**PROBLEM REQUIREMENTS**
Return, from the listing that follows, each line containing the word "production".

[TASK MATERIAL Boundary: Start]

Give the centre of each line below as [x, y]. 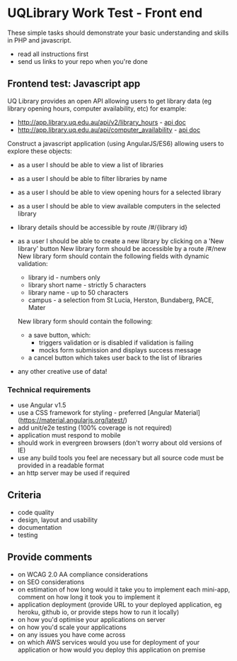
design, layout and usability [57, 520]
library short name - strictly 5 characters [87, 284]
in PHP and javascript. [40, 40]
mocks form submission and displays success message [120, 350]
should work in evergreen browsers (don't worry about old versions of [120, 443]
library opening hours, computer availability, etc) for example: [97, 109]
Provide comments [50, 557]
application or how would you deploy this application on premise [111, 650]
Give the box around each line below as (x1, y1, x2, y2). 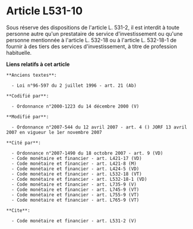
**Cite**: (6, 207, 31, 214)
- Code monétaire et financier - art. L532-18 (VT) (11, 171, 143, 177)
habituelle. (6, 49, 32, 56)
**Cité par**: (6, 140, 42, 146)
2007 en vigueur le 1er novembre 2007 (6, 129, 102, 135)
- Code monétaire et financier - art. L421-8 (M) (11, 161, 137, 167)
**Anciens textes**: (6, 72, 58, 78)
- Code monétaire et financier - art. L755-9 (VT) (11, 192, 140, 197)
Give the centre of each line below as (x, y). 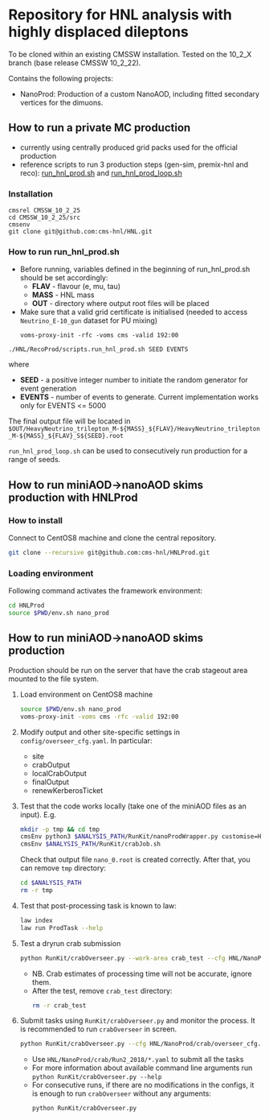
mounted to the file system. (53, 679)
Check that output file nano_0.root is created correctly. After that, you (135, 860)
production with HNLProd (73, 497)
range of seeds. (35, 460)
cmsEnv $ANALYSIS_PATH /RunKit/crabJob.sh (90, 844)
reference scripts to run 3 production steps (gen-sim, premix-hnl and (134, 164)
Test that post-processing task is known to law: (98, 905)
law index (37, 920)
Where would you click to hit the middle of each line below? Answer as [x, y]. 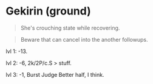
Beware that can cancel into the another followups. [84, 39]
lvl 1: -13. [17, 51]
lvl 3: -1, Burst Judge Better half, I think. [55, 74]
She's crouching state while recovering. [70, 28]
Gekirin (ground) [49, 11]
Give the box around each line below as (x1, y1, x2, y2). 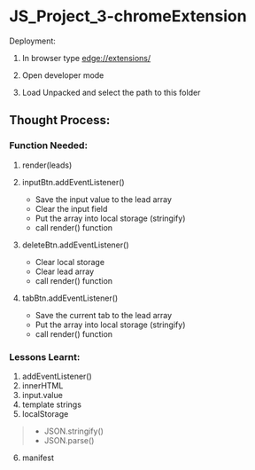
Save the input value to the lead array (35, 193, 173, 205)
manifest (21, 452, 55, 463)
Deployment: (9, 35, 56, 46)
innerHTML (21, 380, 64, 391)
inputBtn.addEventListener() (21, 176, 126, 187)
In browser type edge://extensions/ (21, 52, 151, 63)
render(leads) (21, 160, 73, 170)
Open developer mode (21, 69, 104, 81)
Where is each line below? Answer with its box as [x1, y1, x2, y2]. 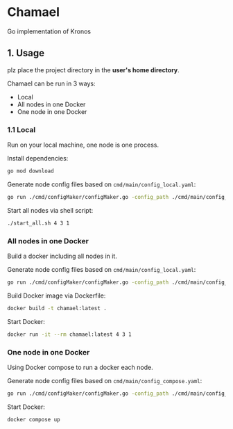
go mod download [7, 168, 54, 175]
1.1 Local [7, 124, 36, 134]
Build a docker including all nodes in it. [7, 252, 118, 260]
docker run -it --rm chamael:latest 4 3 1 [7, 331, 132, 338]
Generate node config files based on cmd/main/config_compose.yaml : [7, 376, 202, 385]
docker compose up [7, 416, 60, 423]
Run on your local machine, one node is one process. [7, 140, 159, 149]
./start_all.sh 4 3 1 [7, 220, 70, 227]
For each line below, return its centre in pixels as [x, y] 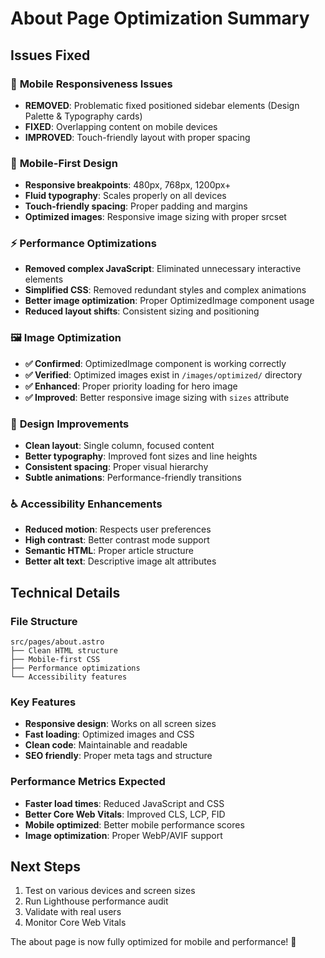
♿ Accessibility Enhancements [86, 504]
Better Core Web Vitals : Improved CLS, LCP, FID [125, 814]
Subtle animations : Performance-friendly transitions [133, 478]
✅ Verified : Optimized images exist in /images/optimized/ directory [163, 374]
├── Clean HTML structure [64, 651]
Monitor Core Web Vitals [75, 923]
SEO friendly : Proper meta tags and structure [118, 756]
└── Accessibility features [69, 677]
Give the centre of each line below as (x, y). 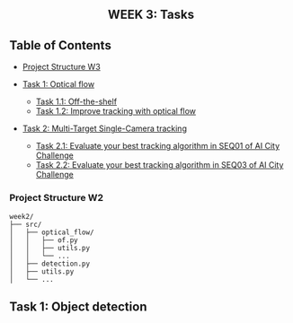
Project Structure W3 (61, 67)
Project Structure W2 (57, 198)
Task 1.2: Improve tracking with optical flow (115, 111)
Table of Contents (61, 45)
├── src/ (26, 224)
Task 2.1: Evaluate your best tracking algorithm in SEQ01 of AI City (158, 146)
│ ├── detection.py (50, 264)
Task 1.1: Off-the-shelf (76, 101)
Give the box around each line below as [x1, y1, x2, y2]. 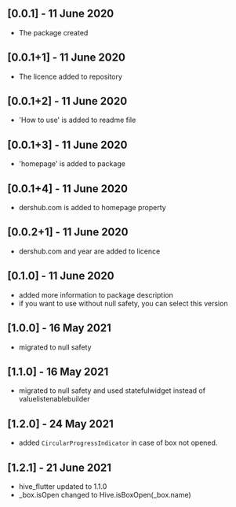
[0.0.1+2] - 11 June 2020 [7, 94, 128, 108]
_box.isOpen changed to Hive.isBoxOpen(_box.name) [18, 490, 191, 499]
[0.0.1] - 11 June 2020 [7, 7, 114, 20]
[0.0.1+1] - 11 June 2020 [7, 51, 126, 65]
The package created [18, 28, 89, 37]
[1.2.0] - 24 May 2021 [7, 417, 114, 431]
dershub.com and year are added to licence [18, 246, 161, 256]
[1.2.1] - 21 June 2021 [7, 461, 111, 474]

[TASK MATERIAL Boundary: End]

**EXERCISE OUTPUT**
production with HNLProd (73, 497)
reference scripts to run 3 production steps (gen-sim, premix-hnl and (134, 164)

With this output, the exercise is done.